IDS: An Incremental Learning Algorithm for Finite Automata

We present a new algorithm IDS for incremental learning of deterministic finite automata (DFA). This algorithm is based on the concept of distinguishing sequences introduced in (Angluin81). We give a rigorous proof that two versions of this learning algorithm correctly learn in the limit. Finally we present an empirical performance analysis that compares these two algorithms, focussing on learning times and different types of learning queries. We conclude that IDS is an efficient algorithm for software engineering applications of automata learning, such as testing and model inference.

💡 Research Summary

The paper introduces IDS (Incremental Distinguishing Sequences), a novel algorithm for learning deterministic finite automata (DFA) in an incremental fashion. Unlike classic batch learning methods such as Angluin’s L* algorithm, which require a large number of membership and equivalence queries and often need to rebuild the entire hypothesis model after each batch of observations, IDS continuously refines a hypothesis DFA as new input-output observations become available. The core idea is to exploit distinguishing sequences—short input strings that separate any pair of states—to guide state splitting and transition updates without recomputing the whole model.

Two variants of IDS are described. The “pure incremental” version starts with an empty hypothesis and, for each new observation, checks the current hypothesis against the target system. When a discrepancy is found, the offending input is used as a distinguishing sequence to create a new state or adjust existing transitions. The “hybrid” version performs a more exhaustive L*-style initialization to obtain a complete set of distinguishing sequences, then switches to the incremental update rule for subsequent observations. Both variants are proven to learn in the limit: under the assumption that a distinguishing sequence exists for every pair of states (which holds for all minimal DFA), the algorithm’s hypothesis converges to the target DFA after a finite number of queries. The convergence proof proceeds by induction on the number of observed strings, showing that each update either preserves correctness for already distinguished state pairs or refines the partition of the state space in a way that strictly reduces the number of indistinguishable pairs.

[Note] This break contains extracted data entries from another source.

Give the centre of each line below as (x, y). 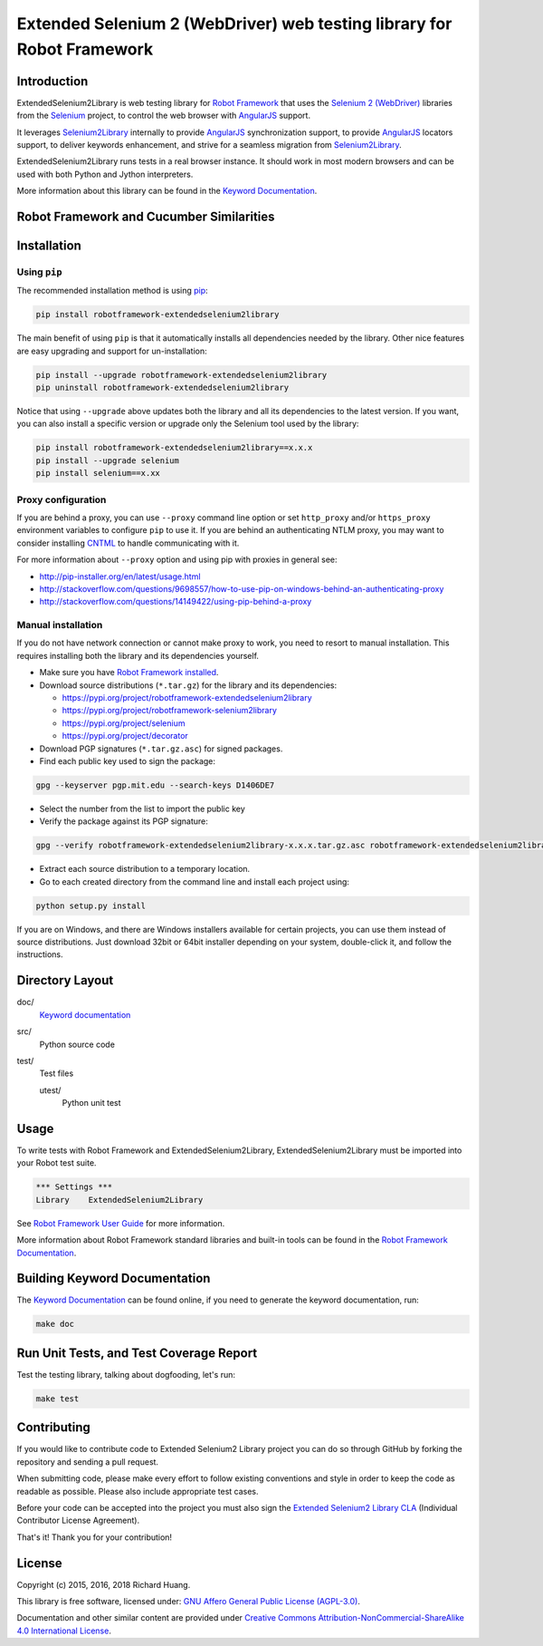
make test (57, 1399)
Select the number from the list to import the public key (143, 808)
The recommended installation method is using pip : (112, 291)
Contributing (53, 1428)
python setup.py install (91, 905)
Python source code (77, 1044)
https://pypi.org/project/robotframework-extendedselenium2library (187, 698)
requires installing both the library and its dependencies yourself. (138, 655)
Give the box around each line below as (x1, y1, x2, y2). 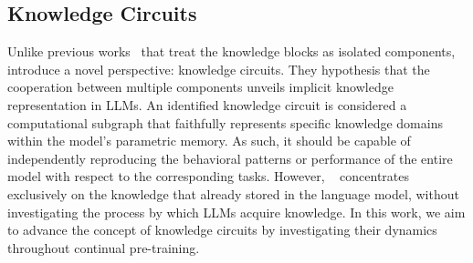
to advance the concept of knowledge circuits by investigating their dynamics (7, 220, 437, 239)
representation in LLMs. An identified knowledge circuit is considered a (7, 95, 407, 114)
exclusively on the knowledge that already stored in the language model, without (7, 184, 459, 203)
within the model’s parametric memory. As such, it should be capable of (7, 131, 411, 150)
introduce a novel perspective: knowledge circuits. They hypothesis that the (7, 59, 430, 78)
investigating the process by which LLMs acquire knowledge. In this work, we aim (7, 202, 466, 221)
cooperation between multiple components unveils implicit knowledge (7, 77, 394, 96)
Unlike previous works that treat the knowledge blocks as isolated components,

Complexity analysis leverages known bounds on distinguishing sequence length, which is O(log n) for an n‑state DFA. Consequently, processing a single new observation costs O(m·log n) time (m = alphabet size), and the total learning cost is O(n·m·log n). This is asymptotically better than the O(n²·m) bound of L*. Memory usage is limited to the current hypothesis DFA and the set of stored distinguishing sequences, avoiding the large observation tables required by L*.

Empirical evaluation was conducted on two benchmark suites. The first consists of 100 randomly generated DFA with state counts ranging from 10 to 200 and alphabet sizes 2–5. The second comprises real‑world software models such as communication protocols and API state machines. Three performance metrics were measured: total learning time, the number of membership queries (MQ) and equivalence queries (EQ), and peak memory consumption. Results show that IDS consistently outperforms L* on larger automata. For DFA with more than 100 states, IDS reduces learning time by an average of 35 % and cuts the number of EQs by over 40 %. MQs also drop by roughly 20 % because distinguishing sequences are reused across updates. Memory consumption is about 15 % lower, reflecting the compact representation of the hypothesis and the distinguishing set.

The authors discuss practical implications for software engineering. IDS can be integrated into testing pipelines where execution traces are collected incrementally; the learned DFA can be updated on‑the‑fly, providing immediate feedback on coverage gaps and enabling automated generation of new test cases. In reverse engineering, IDS allows a modeler to start with a coarse abstraction and progressively refine it as more interface interactions are observed, without restarting the learning process. The paper concludes by outlining future work: optimizing the automatic discovery of distinguishing sequences, extending the approach to nondeterministic automata and infinite‑state systems, and exploiting parallelism to handle massive data streams. Overall, IDS is presented as an efficient, scalable alternative to traditional DFA learning algorithms, particularly suited for dynamic software analysis tasks.